In general, in order to break through the upper limit of computing power by an order of magnitude, we need to start from the following aspects:

  • First of all, performance improvement is not just a matter of a single chip, but a system project.
    Therefore, collaborative optimization of the entire system from chip software and hardware to complete machines and data centers is required.

  • Secondly, expand the cluster size, which is also known as Scale Out.
    If you want to scale out, you need to enhance the inline interaction of the cluster, which means higher bandwidth and a more efficient high-performance network. At the same time, the cost of a single computing node also needs to be reduced.

  • Finally, the most essential, Scale Up, increases the performance of a single node. This is the most essential way to increase computing power.

    Under the constraints of power consumption, process, cost and other factors, if you want to improve performance, you can only tap the potential from the aspects of software and hardware architecture and micro-architecture implementation.


2. Collaborative optimization of the whole system

Insert image description here


Computing power is not just a matter of microscopic chip performance, but a macroscopically complex and huge system engineering.

In the entire system, from technology to software, from chips to data centers, the development of various fields in the entire computing power system has reached a relatively stable and mature stage.

The development of large AI models still requires a major improvement in computing power, which not only requires step-by-step continuous optimization in various fields, but also requires cross-domain collaborative optimization and innovation among various fields:

  • Semiconductor process and packaging: more advanced processes, 3D integration, and Chiplet packaging, etc.
  • Chip implementation (microarchitecture): realized through some innovative designs, such as storage and calculation integration, DSA architecture design, and various new types of storage.
  • System architecture: For example, open and streamlined RISC-v, heterogeneous computing is gradually moving towards hyper-heterogeneous computing, and the integration of software and hardware to control complex computing, etc.
  • System software, frameworks, and libraries: basic ones such as OS, hypervisor, containers, and various computing frameworks and libraries that require continuous optimization and open source.
  • Business application (algorithm): business scenario algorithm optimization, algorithm parallelism optimization, etc.; as well as system flexibility and programmability design; system control and management, system scalability, etc.
  • Hardware, including servers, switches, etc.: board integration of multiple functional chips, customized boards and servers, server power supply and heat dissipation optimization;
  • Data center infrastructure: such as green data center, liquid cooling, PUE optimization, etc.;
  • Data center operation and management: such as ultra-large-scale data center operation and management, cross-data center operation and management scheduling, etc.

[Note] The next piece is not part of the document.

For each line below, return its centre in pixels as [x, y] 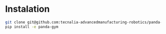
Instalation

3. Scale out: increase cluster size

Insert image description here

N nodes are connected in pairs through connections, and the total connection data is required N*(N-1)/2.
According to this formula, if the cluster has only one node, there will be no east-west internal traffic;
as the number of nodes in the cluster increases, the number of internal interactions will increase rapidly, and subsequently, the interactive traffic within the cluster will increase rapidly. increase.

According to statistics, the east-west network traffic in large data centers currently accounts for more than 85%; the number of nodes in a large AI model training cluster basically exceeds 1,000, and its east-west traffic is estimated to exceed 90%.
Theoretically, when the traffic of each connection is equal, the bandwidth of the current mainstream network card is 200Gbps. Even if all traffic is east-west, the traffic between each two nodes can only be 200/1000 = 0.2 Gbps.
On the one hand, the north-south traffic is extremely compressed, and the east-west traffic of a single connection continues to decrease as the number of clusters increases, which further highlights the problem of network bandwidth bottlenecks.

At the same time, affected by Amdahl's law, the overall computing power does not have an ideal linear relationship with the number of nodes. Instead, as the cluster size increases, the increase in overall computing power will gradually slow down.


To increase the computing power of the cluster through Scale Out:

  • The first is to quickly increase network bandwidth.

Insert image description here


  • Secondly, there must be better high-performance network support.
    By optimizing high-performance network functions, such as congestion control, multi-path load balancing ECMP, out-of-order delivery, high scalability, rapid failure recovery, and incast optimization, we can achieve better high-performance network capabilities.

Insert image description here


  • Again, AI computes a faster path for data to the network.
    In the traditional architecture, the GPU is mounted outside the CPU as an accelerator card. The data transmission path from the GPU to the network is very long, and the CPU must participate in the control of the transmission.
    For example, the GPU can be integrated with a RoCE high-performance network card to directly transmit data, bypassing the CPU and DPU/NIC.
  • Finally, it is necessary to improve the degree of parallelism from the algorithm and software levels and reduce the coupling between parallel programs as much as possible.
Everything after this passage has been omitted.